▸ **What the task asks**
Transcribe the whole listing exactly, but do not carry over its pictures.

'''

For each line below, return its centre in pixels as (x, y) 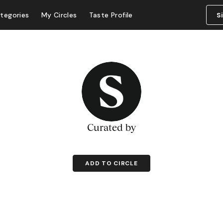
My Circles (59, 15)
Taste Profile (111, 15)
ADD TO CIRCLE (111, 163)
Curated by (111, 127)
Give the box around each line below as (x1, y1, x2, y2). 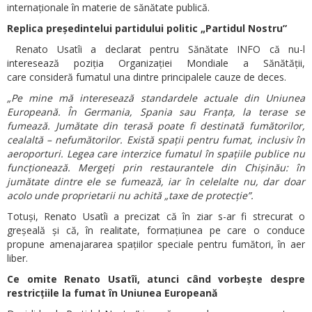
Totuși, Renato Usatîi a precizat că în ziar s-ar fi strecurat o (7, 209, 305, 223)
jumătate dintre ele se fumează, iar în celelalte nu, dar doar (7, 174, 305, 188)
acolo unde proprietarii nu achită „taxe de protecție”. (7, 188, 253, 202)
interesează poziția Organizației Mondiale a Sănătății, (7, 56, 305, 70)
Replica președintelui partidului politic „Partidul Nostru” (7, 21, 287, 35)
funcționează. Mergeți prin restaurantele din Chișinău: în (7, 160, 305, 174)
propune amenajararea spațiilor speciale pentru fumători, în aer (7, 237, 305, 251)
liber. (7, 251, 28, 265)
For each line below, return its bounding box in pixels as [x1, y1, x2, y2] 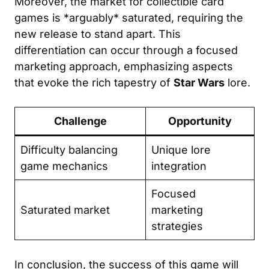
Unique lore [151, 143, 211, 156]
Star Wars [174, 76, 225, 89]
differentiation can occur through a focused [14, 43, 238, 56]
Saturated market [20, 203, 110, 216]
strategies [151, 219, 203, 232]
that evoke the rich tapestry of [14, 76, 174, 89]
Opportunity [168, 114, 232, 127]
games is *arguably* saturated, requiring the [14, 11, 243, 24]
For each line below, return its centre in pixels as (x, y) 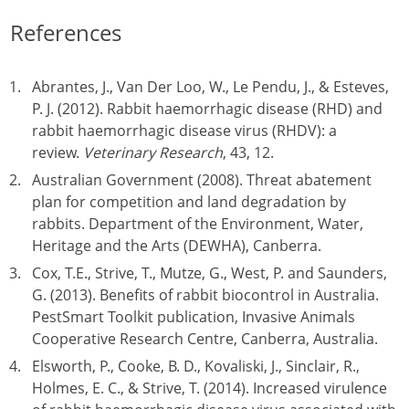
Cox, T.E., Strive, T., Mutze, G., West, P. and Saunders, (210, 273)
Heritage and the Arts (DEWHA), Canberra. (177, 246)
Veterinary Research (153, 152)
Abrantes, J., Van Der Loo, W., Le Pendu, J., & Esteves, (210, 87)
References (66, 32)
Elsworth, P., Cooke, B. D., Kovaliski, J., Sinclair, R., (196, 366)
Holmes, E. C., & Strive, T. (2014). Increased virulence (210, 388)
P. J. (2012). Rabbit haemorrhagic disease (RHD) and (207, 109)

'''

▸ **Answer box**
For each line below, return its centre in pixels as (x, y) 
My Circles (59, 15)
Taste Profile (111, 15)
ADD TO CIRCLE (111, 163)
Curated by (111, 127)
Give the box around each line below as (x1, y1, x2, y2). 
Totuși, Renato Usatîi a precizat că în ziar s-ar fi strecurat o (7, 209, 305, 223)
jumătate dintre ele se fumează, iar în celelalte nu, dar doar (7, 174, 305, 188)
acolo unde proprietarii nu achită „taxe de protecție”. (7, 188, 253, 202)
interesează poziția Organizației Mondiale a Sănătății, (7, 56, 305, 70)
Replica președintelui partidului politic „Partidul Nostru” (7, 21, 287, 35)
funcționează. Mergeți prin restaurantele din Chișinău: în (7, 160, 305, 174)
propune amenajararea spațiilor speciale pentru fumători, în aer (7, 237, 305, 251)
liber. (7, 251, 28, 265)
For each line below, return its bounding box in pixels as [x1, y1, x2, y2] 
Unique lore [151, 143, 211, 156]
Star Wars [174, 76, 225, 89]
differentiation can occur through a focused [14, 43, 238, 56]
Saturated market [20, 203, 110, 216]
strategies [151, 219, 203, 232]
that evoke the rich tapestry of [14, 76, 174, 89]
Opportunity [168, 114, 232, 127]
games is *arguably* saturated, requiring the [14, 11, 243, 24]
For each line below, return its centre in pixels as (x, y) 
Cox, T.E., Strive, T., Mutze, G., West, P. and Saunders, (210, 273)
Heritage and the Arts (DEWHA), Canberra. (177, 246)
Veterinary Research (153, 152)
Abrantes, J., Van Der Loo, W., Le Pendu, J., & Esteves, (210, 87)
References (66, 32)
Elsworth, P., Cooke, B. D., Kovaliski, J., Sinclair, R., (196, 366)
Holmes, E. C., & Strive, T. (2014). Increased virulence (210, 388)
P. J. (2012). Rabbit haemorrhagic disease (RHD) and (207, 109)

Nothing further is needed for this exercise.